The exact date for the foundation of Cockermouth is not known, but
the Borough Charter of c. 1210 shows that the town was in existence
for some years before the earliest reference to its castle in 1221
or the grant of a market in 1227. Moreover, the charter of
c. 1210 is a confirmation of privilege conferred on the free men
of the town some time in the past, implying that the original foundation
occurred at an earlier date. Evidence that an urban community was
in existence at Cockermouth by c. 1200 comes from the contemporary
grants of land in the town to two monastic houses. The degree of
burgage plot subdivision, which had taken place by c. 1270, suggests
that the demand for burgage plots had been high and that the town
was flourishing. The survey of c. 1270 lists in the borough
two water corn mills, a fulling mill, a dye works, eight corn measures,
the market tolls and three smithies. The existence of a dye
works and fulling mill suggests that there was an important woollen
industry based on the surrounding sheep pastures.

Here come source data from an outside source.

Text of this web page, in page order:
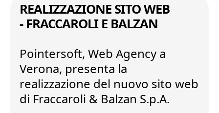
REALIZZAZIONE SITO WEB
- FRACCAROLI E BALZAN
Pointersoft, Web Agency a
Verona, presenta la
realizzazione del nuovo sito web
di Fraccaroli & Balzan S.p.A.
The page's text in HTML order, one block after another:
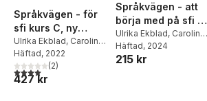
Språkvägen - för
sfi kurs C, ny
upplaga
Ulrika Ekblad, Caroline
Söderqvist
Häftad, 2022
4,0utav 5 stjärnor. Totalt antal röster:
(2)
427 kr
Språkvägen - att
börja med på sfi 2B
och 3C
Ulrika Ekblad, Caroline
Söderqvist
Häftad, 2024
215 kr
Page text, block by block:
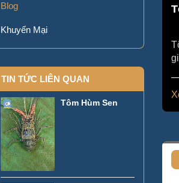
Blog
Khuyến Mại
TIN TỨC LIÊN QUAN
Tôm Hùm Sen
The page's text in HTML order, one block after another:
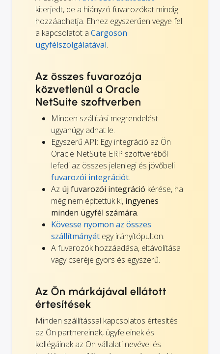
kiterjedt, de a hiányzó fuvarozókat mindig
hozzáadhatja. Ehhez egyszerűen vegye fel
a kapcsolatot a Cargoson
ügyfélszolgálatával.
Az összes fuvarozója
közvetlenül a Oracle
NetSuite szoftverben
Minden szállítási megrendelést
ugyanúgy adhat le.
Egyszerű API: Egy integráció az Ön
Oracle NetSuite ERP szoftveréből
lefedi az összes jelenlegi és jövőbeli
fuvarozói integrációt.
Az új fuvarozói integráció kérése, ha
még nem építettük ki, ingyenes
minden ügyfél számára.
Kövesse nyomon az összes
szállítmányát egy irányítópulton.
A fuvarozók hozzáadása, eltávolítása
vagy cseréje gyors és egyszerű.
Az Ön márkájával ellátott
értesítések
Minden szállítással kapcsolatos értesítés
az Ön partnereinek, ügyfeleinek és
kollégáinak az Ön vállalati nevével és
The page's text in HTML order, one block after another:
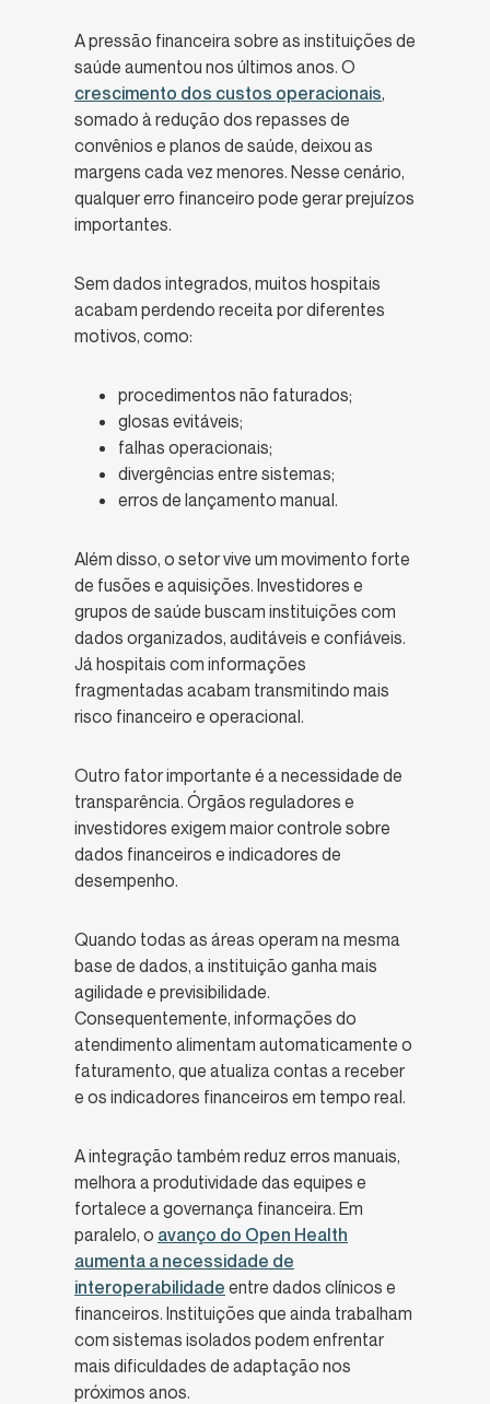
A pressão financeira sobre as instituições de
saúde aumentou nos últimos anos. O
crescimento dos custos operacionais,
somado à redução dos repasses de
convênios e planos de saúde, deixou as
margens cada vez menores. Nesse cenário,
qualquer erro financeiro pode gerar prejuízos
importantes.
Sem dados integrados, muitos hospitais
acabam perdendo receita por diferentes
motivos, como:
procedimentos não faturados;
glosas evitáveis;
falhas operacionais;
divergências entre sistemas;
erros de lançamento manual.
Além disso, o setor vive um movimento forte
de fusões e aquisições. Investidores e
grupos de saúde buscam instituições com
dados organizados, auditáveis e confiáveis.
Já hospitais com informações
fragmentadas acabam transmitindo mais
risco financeiro e operacional.
Outro fator importante é a necessidade de
transparência. Órgãos reguladores e
investidores exigem maior controle sobre
dados financeiros e indicadores de
desempenho.
Quando todas as áreas operam na mesma
base de dados, a instituição ganha mais
agilidade e previsibilidade.
Consequentemente, informações do
atendimento alimentam automaticamente o
faturamento, que atualiza contas a receber
e os indicadores financeiros em tempo real.
A integração também reduz erros manuais,
melhora a produtividade das equipes e
fortalece a governança financeira. Em
paralelo, o avanço do Open Health
aumenta a necessidade de
interoperabilidade entre dados clínicos e
financeiros. Instituições que ainda trabalham
com sistemas isolados podem enfrentar
mais dificuldades de adaptação nos
próximos anos.
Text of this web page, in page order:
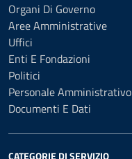
Organi Di Governo
Aree Amministrative
Uffici
Enti E Fondazioni
Politici
Personale Amministrativo
Documenti E Dati
CATEGORIE DI SERVIZIO
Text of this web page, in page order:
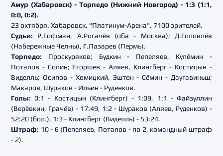
Амур (Хабаровск) - Торпедо (Нижний Новгород) - 1:3 (1:1,
0:0, 0:2).
23 октября. Хабаровск. "Платинум-Арена". 7100 зрителей.
Судьи: Р.Гофман, А.Рогачёв (оба - Москва); Д.Головлёв
(Набережные Челны), Г.Лазарев (Пермь).
Торпедо: Проскуряков; Будкин - Пепеляев, Кулёмин -
Потапов - Сопин; Егоршев - Аляев, Клингберг - Костицын -
Виделль; Осипов - Хомицкий, Эштон - Сёмин - Даугавиньш;
Макаров, Шураков - Ильин - Руденков.
Голы: 0:1 - Костицын (Клингберг) - 1:09, 1:1 - Файзуллин
(Верёвкин, Грачёв) - 17:49, 1:2 - Шураков (Аляев, Руденков) -
52:20 (бол.), 1:3 - Клингберг (Виделль) - 53:24.
Штраф: 10 - 6 (Пепеляев, Потапов - по 2, командный штраф
- 2).

The historic background showed that despite the Plague and political
upheavals Cockermouth was granted a Market Charter in 1227 and steadily
grew in stature as a town. In 1578, at the date of the Percy Survey,
there were 108 burgages listed, although many would have been divided
and there may have been as many as 200 properties with street frontage.
By 1587 the number of burgages had risen to 135.

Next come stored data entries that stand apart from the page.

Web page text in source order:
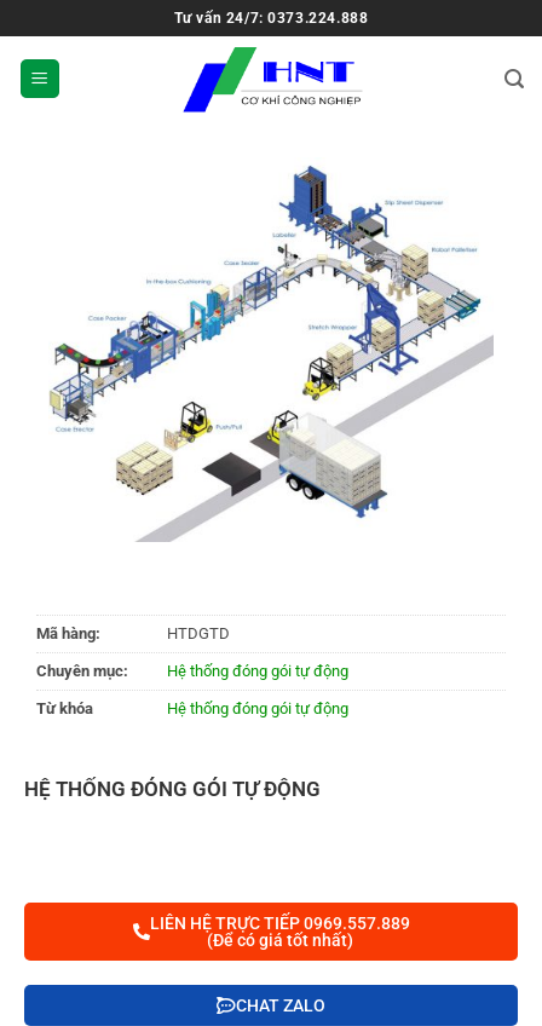
Tư vấn 24/7: 0373.224.888
Mã hàng: HTDGTD
Chuyên mục: Hệ thống đóng gói tự động
Từ khóa Hệ thống đóng gói tự động
HỆ THỐNG ĐÓNG GÓI TỰ ĐỘNG
LIÊN HỆ TRỰC TIẾP 0969.557.889
(Để có giá tốt nhất)
CHAT ZALO
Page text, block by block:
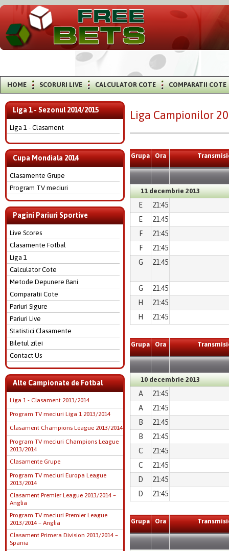
HOME SCORURI LIVE CALCULATOR COTE COMPARATII COTE
Liga 1 - Sezonul 2014/2015
Liga 1 - Clasament
Cupa Mondiala 2014
Clasamente Grupe
Program TV meciuri
Pagini Pariuri Sportive
Live Scores
Clasamente Fotbal
Liga 1
Calculator Cote
Metode Depunere Bani
Comparatii Cote
Pariuri Sigure
Pariuri Live
Statistici Clasamente
Biletul zilei
Contact Us
Alte Campionate de Fotbal
Liga 1 - Clasament 2013/2014
Program TV meciuri Liga 1 2013/2014
Clasament Champions League 2013/2014
Program TV meciuri Champions League
2013/2014
Clasamente Grupe
Program TV meciuri Europa League
2013/2014
Clasament Premier League 2013/2014 –
Anglia
Program TV meciuri Premier League
2013/2014 – Anglia
Clasament Primera Division 2013/2014 –
Spania
Liga Campionilor
Grupa Ora
11 decembrie 2013
E
21:45
E
21:45
F
21:45
F
21:45
G
21:45
G
21:45
H
21:45
H
21:45
Grupa Ora
10 decembrie 2013
A
21:45
A
21:45
B
21:45
B
21:45
C
21:45
C
21:45
D
21:45
D
21:45
Grupa Ora
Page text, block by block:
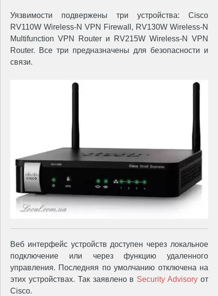
Уязвимости подвержены три устройства: Cisco
RV110W Wireless-N VPN Firewall, RV130W Wireless-N
Multifunction VPN Router и RV215W Wireless-N VPN
Router. Все три предназначены для безопасности и
связи.
Веб интерфейс устройств доступен через локальное
подключение или через функцию удаленного
управления. Последняя по умолчанию отключена на
этих устройствах. Так заявлено в Security Advisory от
Cisco.
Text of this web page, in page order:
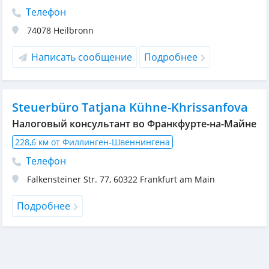
Телефон
74078 Heilbronn
Написать сообщение Подробнее
Steuerbüro Tatjana Kühne-Khrissanfova
Налоговый консультант во Франкфурте-на-Майне
228,6 км от Филлинген-Швеннингена
Телефон
Falkensteiner Str. 77, 60322 Frankfurt am Main
Подробнее
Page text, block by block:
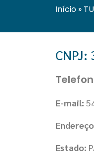
Início »
E-mail:
Estado:
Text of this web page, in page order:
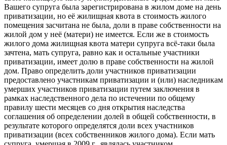
Вашего супруга была зарегистрирована в жилом доме на день
приватизации, но её жилищная квота в стоимость жилого
помещения засчитана не была, доли в праве собственности на
жилой дом у неё (матери) не имеется. Если же в стоимость
жилого дома жилищная квота матери супруга всё-таки была
зачтена, мать супруга, равно как и остальные участники
приватизации, имеет долю в праве собственности на жилой
дом. Право определить доли участников приватизации
предоставлено участникам приватизации и (или) наследникам
умерших участников приватизации путем заключения в
рамках наследственного дела по истечении по общему
правилу шести месяцев со дня открытия наследства
соглашения об определении долей в общей собственности, в
результате которого определятся доли всех участников
приватизации (всех собственников жилого дома). Если мать
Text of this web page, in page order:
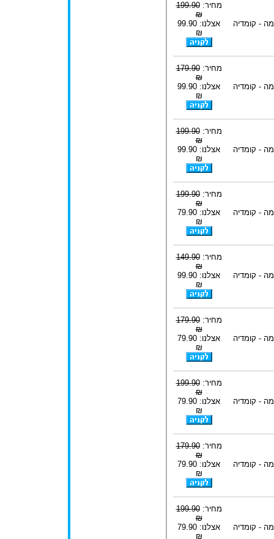
- קומדיה
מחיר:199.90
₪
אצלנו: 99.90
₪
- קומדיה
מחיר:179.90
₪
אצלנו: 99.90
₪
- קומדיה
מחיר:199.90
₪
אצלנו: 99.90
₪
- קומדיה
מחיר:199.90
₪
אצלנו: 79.90
₪
- קומדיה
מחיר:149.90
₪
אצלנו: 99.90
₪
- קומדיה
מחיר:179.90
₪
אצלנו: 79.90
₪
- קומדיה
מחיר:199.90
₪
אצלנו: 79.90
₪
- קומדיה
מחיר:179.90
₪
אצלנו: 79.90
₪
- קומדיה
מחיר:199.90
₪
אצלנו: 79.90
₪

The report shows that the Castle Bar, along with several other buildings
on the north-eastern side of Market Place, have façades of
eighteenth or nineteenth century date which conceal substantially
unaltered buildings dating to at least the sixteenth or seventeenth
centuries. Parts of the Castle Bar certainly date from the sixteenth
century, if not earlier, and it was probably originally the house
of a relatively rich merchant. The property was known as the Ship
Hotel from at least 1811 and then as the Ship Inn during the later
twentieth century.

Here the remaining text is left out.